Practice and Procedure: The Dirt on Unclean Hands By Laurence H. Schnabel

Whether the unclean hands defense will reach a jury is unfortunately something of a crapshoot, largely because of the difficulties in applying it. But given its potentially devastating effect in neutralizing the plaintiff's case or even crippling it, every defendant needs to raise it in an answer if the plaintiff's hands appear dirty. And plaintiffs counsel should understand the defense and what buttons can be pushed in hopes of cutting off discovery on their clients' misdeeds or convincing the court the defense is an ad hominem attack calculated to unfairly tarnish their client and confuse the jury.

Overview of the Defense
The genesis of the unclean hands defense is the maxim, "He who comes into equity must come in with clean hands." This principle mandates that a plaintiff must have acted fairly in the matter in which he or she seeks relief-or be denied relief, regardless of the merit of the underlying claim. The purpose of the defense is not to protect the defendant's interests but rather the court's integrity. It does so by denying redress to a plaintiff who has unclean hands, thereby instilling trust in the judicial system. The defense also is justified as promoting justice by making a plaintiff answer for his or her misconduct. (Kendall-Jackson Winery, Ltd. v. Superior Court, 76 Cal. App. 4th 970 at 978 (1999).)

Unclean hands is generally a total defense, although it is occasionally only applied to cut off some of a plaintiff's claims or damages. For example, in Murillo v. Ritestuff Foods, Inc., the court held that unclean hands bars wrongful discharge and contract claims but not pre-job termination claims for sexual harassment. (65 Cal. App. 4th 833 at 845, 851-52 (1998).) And Cortez v. Purolator Air Filtration Prod. Co. held that equitable defenses will not wholly defeat an unfair competition claim, but they may be considered in deciding a remedy. (23 Cal. 4th 163 at 179-80 (2000).)

The unclean hands defense may be applied to legal as well as equitable claims and to both tort and contract claims (Camp v. Jeffer, Mangels, Butler & Marmaro, 35 Cal. App. 4th 620 at 628 (1995)), but it does not automatically apply to every claim thrown at a defendant.

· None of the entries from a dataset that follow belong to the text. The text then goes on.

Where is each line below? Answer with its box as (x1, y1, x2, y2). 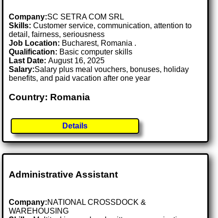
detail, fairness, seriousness (9, 30, 105, 39)
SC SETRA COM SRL (47, 13, 125, 21)
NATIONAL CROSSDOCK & (47, 198, 146, 206)
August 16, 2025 (48, 56, 105, 65)
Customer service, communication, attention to (31, 21, 192, 30)
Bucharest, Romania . (62, 39, 137, 48)
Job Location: (9, 39, 62, 48)
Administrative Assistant (9, 169, 118, 180)
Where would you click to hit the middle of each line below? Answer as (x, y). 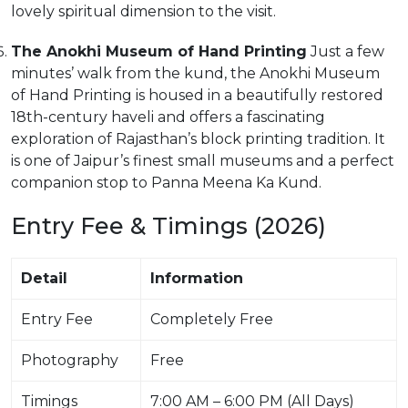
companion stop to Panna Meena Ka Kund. (166, 183)
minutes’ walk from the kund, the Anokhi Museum (195, 73)
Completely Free (212, 319)
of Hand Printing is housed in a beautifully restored (197, 95)
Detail (44, 278)
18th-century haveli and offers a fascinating (168, 117)
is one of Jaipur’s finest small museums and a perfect (203, 161)
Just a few (346, 51)
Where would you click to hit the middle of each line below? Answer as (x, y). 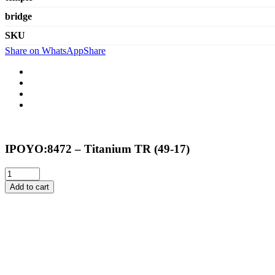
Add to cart (29, 187)
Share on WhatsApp (44, 50)
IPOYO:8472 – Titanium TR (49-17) (97, 149)
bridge (18, 16)
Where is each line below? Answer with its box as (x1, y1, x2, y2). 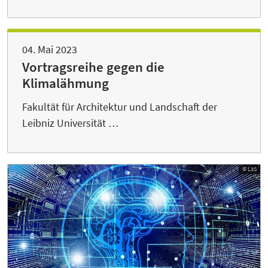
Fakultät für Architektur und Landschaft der (22, 100, 217, 114)
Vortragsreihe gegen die (22, 59, 165, 76)
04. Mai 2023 (22, 42, 77, 57)
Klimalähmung (22, 75, 109, 92)
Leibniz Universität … (22, 116, 118, 130)
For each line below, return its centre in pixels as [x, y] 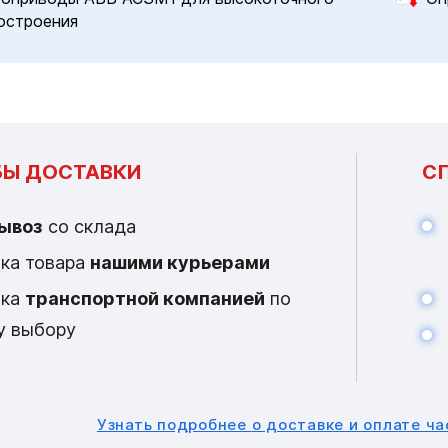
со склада [89, 226]
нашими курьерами [180, 262]
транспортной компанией [145, 298]
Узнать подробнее [174, 424]
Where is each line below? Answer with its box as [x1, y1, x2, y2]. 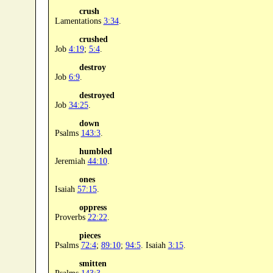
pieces [79, 230, 101, 240]
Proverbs [54, 212, 88, 222]
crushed [79, 34, 108, 44]
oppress [79, 202, 107, 212]
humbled [79, 146, 112, 156]
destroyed [79, 90, 115, 100]
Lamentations [54, 16, 104, 26]
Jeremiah [54, 156, 88, 166]
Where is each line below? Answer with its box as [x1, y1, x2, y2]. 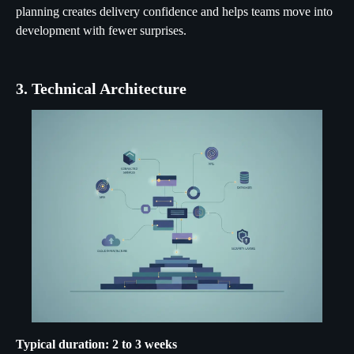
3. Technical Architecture [16, 80, 186, 98]
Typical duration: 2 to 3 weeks [16, 337, 177, 351]
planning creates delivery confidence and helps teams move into [16, 5, 333, 19]
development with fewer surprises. [16, 24, 186, 38]
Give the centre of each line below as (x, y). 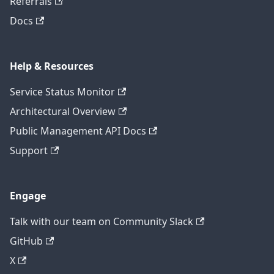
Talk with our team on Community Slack (102, 222)
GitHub (26, 241)
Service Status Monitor (62, 92)
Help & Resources (52, 66)
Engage (28, 196)
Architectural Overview (63, 112)
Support (29, 151)
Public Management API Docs (78, 131)
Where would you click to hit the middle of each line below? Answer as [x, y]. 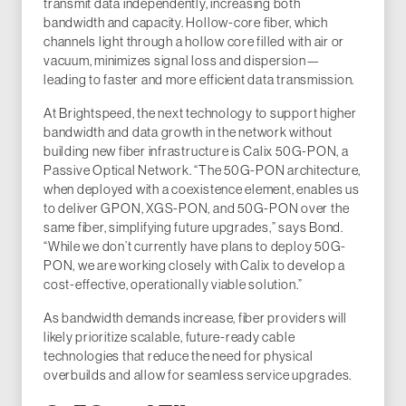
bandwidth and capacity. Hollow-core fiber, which [186, 22]
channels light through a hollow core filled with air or [194, 41]
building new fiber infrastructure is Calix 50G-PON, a [196, 151]
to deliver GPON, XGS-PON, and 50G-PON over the [197, 208]
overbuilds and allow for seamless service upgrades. [198, 375]
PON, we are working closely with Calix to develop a [195, 265]
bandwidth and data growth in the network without [188, 132]
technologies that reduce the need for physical [179, 356]

As an affirmative defense, it should be raised in the answer or at least at some point in the trial court. But if the plaintiff's hands are particularly filthy, the court on its own may apply unclean hands on public policy grounds and to protect the court's integrity. For example, in Katz v. Karlsson (84 Cal. App. 2d 469 (1948)), a husband misled the trial court into vacating a divorce decree in hopes of claiming as community property a house he'd earlier deeded to his wife, now deceased. When the appeals court got wind of his fraud, it reversed the trial court's decree because of the husband's unclean hands.

Though unclean hands can arise for the first time on appeal, the lack of conclusive evidence in the trial record makes it unlikely an appellate court would consider it if not raised in the trial courts. (5 Witkin, Cal. Proc., Pleading ?1052 (4th ed. 1997).)

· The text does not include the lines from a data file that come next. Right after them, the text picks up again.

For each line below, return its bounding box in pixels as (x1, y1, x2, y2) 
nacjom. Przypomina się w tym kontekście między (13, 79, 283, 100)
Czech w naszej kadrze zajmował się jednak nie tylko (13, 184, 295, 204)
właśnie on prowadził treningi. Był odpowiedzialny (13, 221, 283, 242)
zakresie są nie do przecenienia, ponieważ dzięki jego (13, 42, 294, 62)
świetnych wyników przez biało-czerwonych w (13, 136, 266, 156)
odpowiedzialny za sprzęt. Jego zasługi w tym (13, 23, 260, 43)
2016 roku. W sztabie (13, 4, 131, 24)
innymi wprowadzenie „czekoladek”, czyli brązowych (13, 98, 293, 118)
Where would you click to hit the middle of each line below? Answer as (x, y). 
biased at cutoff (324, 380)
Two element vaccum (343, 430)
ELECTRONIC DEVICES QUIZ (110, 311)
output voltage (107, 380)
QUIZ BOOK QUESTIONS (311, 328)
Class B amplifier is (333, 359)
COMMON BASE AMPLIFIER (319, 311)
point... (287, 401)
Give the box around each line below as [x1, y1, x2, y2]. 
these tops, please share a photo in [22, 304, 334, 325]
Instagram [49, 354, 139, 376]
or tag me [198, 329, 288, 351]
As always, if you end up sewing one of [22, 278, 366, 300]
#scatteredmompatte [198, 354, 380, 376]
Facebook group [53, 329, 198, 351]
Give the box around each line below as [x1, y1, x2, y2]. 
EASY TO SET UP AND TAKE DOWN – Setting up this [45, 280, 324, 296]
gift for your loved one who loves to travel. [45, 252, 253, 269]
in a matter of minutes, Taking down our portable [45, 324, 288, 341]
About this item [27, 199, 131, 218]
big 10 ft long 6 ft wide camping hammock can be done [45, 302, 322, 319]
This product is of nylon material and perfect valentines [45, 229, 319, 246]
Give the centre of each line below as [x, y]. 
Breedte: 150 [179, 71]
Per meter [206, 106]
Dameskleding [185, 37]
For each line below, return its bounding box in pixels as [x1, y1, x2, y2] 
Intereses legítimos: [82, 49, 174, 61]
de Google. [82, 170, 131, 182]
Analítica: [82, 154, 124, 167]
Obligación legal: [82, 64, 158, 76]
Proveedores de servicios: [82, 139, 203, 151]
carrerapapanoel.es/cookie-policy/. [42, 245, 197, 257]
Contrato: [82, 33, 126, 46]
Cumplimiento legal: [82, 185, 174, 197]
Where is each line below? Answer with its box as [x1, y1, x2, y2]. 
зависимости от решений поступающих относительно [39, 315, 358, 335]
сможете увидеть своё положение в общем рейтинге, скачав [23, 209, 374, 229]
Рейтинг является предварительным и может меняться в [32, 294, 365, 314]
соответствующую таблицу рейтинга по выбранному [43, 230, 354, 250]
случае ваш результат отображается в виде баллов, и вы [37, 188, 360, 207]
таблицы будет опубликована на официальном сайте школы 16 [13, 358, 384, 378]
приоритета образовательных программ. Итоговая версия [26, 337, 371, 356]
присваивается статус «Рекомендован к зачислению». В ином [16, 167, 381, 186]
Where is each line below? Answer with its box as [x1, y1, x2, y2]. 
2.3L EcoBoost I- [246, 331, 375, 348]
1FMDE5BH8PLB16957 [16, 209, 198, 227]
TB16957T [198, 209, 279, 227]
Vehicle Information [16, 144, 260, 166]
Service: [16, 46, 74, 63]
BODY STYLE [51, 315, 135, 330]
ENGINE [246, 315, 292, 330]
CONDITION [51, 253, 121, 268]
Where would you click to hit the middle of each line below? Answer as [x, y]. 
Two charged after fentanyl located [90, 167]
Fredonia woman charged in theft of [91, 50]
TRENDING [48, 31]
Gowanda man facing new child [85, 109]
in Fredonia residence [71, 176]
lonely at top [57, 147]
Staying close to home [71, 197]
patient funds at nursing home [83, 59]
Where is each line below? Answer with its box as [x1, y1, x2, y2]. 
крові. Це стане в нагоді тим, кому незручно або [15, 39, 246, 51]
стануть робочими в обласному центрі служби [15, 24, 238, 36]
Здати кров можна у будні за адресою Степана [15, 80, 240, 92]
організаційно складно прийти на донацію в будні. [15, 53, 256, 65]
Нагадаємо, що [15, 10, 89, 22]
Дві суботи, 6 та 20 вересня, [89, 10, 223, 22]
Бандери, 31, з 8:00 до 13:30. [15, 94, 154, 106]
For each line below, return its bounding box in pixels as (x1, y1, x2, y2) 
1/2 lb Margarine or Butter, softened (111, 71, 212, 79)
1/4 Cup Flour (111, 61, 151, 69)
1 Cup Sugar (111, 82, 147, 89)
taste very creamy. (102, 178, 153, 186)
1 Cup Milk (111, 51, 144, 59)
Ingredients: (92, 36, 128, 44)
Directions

The unclean hands defense has frequently been labeled peculiarly factual. This is primarily because of the conflicting evidence regarding the plaintiff's conduct, with one set of facts painting the plaintiff a scoundrel, the other depicting the plaintiff as either innocent or at least not unforgivably tainted. It has thus been viewed as a defense resistant to extirpation by a demurrer or summary judgment motion. (CrossTalk Prod., Inc. v. Jacobson, 65 Cal. App. 4th at 641; Mattco Forge, Inc., 5 Cal. App. 4th 392 at 408).)

Yet defendants have successfully applied the defense at the trial court level both via demurrer to the complaint (Blain v. Doctor's Co., 222 Cal. App. 3d 1048 (1990)) and via summary judgment (DeRosa v. Transamerica Title Ins. Co., 213 Cal. App. 3d 1390 (1989).) In other cases, the appeals court reversed trial courts that granted defendants demurrers or summary judgment based on the unclean hands defense. (Jacobs v. Universal Dev. Corp., 53 Cal. App. 4th 692 (1997).) The lesson here is that the defense has a shot at short-circuiting a case before trial if the plaintiff's dirty hands leave permanent fingerprints on the complaint, or are not clothed in triable-fact issues.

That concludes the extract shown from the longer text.